Relations between the Center for Modern Judaism and most other Jewish leaders and institutions in Moscow are good, said Rabbi Ben-Yaakov. Rabbi Adolph Shayevich, Chief Rabbi of Russia, and Rabbi Pinchas Goldschmidt, Chief Rabbi of Moscow, actually helped both the Center and the broader Union of Religious Organizations of Modern Judaism in Russia register with appropriate government authorities. KEROOR, the umbrella organization of Jewish religious organizations, also has been helpful. Relations with the Jewish Agency for Israel are excellent, as is evident from the ulpans that operate within the Center. Rabbi Ben-Yaakov also lectures on Jewish tradition in other JAFI ulpans and in various seminars that JAFI sponsors. In a similar manner, he works with the Joint Distribution Committee in their Jewish community activities, such as holiday celebrations and seminars.

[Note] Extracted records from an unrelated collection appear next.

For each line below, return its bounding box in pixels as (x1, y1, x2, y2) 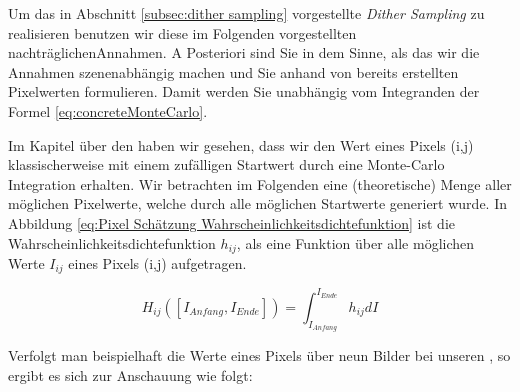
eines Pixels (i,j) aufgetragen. (68, 252, 247, 273)
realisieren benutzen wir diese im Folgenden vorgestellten (8, 22, 357, 43)
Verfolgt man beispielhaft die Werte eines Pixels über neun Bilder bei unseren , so (8, 345, 511, 366)
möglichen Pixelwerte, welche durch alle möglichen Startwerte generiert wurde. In (8, 193, 507, 214)
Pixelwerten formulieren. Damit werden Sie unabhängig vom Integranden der (8, 81, 480, 102)
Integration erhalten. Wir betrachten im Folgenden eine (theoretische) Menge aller (8, 173, 512, 194)
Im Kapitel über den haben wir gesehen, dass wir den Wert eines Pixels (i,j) (8, 134, 474, 155)
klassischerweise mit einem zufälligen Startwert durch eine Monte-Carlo (8, 154, 445, 175)
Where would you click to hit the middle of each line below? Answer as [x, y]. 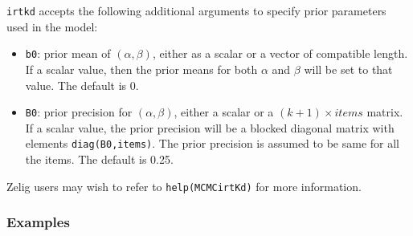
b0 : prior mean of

WUPJ in Moscow also enjoys good relations with the Israel Cultural Center (operated by Nativ, previously known as Lishkat Hakesher), which has provided various materials about Israel to WUPJ.74 The only Jewish organization with which relations are poor, said Rabbi Ben-Yaakov, is Chabad, which has deprecated Progressive Judaism in its publications.

In response to a question about the greatest needs of WUPJ in Moscow and in Russia, Rabbi Ben-Yaakov listed the following (not necessarily in order of importance): larger premises; a television set with a large monitor and a video-cassette player/recorder; another sefer Torah; more Russian-language Jewish literature; increased funding for the Родник (Rodnik) periodical; guaranteed adequate funding for salaries and expenses of second-year Institute students in their field placements next year; funding for more frequent seminars in outlying areas; and more tfillin. Rabbi Ben-Yaakov also would like to start a preschool and build it into a day school. He noted that all existing Moscow Jewish preschools are Orthodox. However, premises at the Center lack the necessary space for a preschool.

Students in a class at the Institute for Modern Jewish Studies in Moscow.
(Photo: the author)

International Organizations

23. The American Jewish Joint Distribution Committee (known as JDC and Joint) provides support to Moscow Jews through various social services, cultural and religious activities, and educational programs. The author met with Joel Golovensky, the director of JDC in Moscow. An American-born Israeli attorney, Mr. Golovensky had begun his work in Moscow only six weeks prior to the interview. He does not speak Russian.

71.  Reform or Progressive Judaism in the post-Soviet states often is referred to as Modern (Современный) Judaism. Additional ordained WUPJ rabbis, also natives of the former Soviet states, serve in Kyiv and in Minsk.
72.  The Institute was established in Moscow in 1993 and continued in the Russian capital until 1995, when it was closed temporarily. It was based in Kyiv between 1997 and 1999, and re-opened in Moscow in September 1999.
73.  See pp.18-19.
74.  See pp. 55-56 for information about the Israel Cultural Center.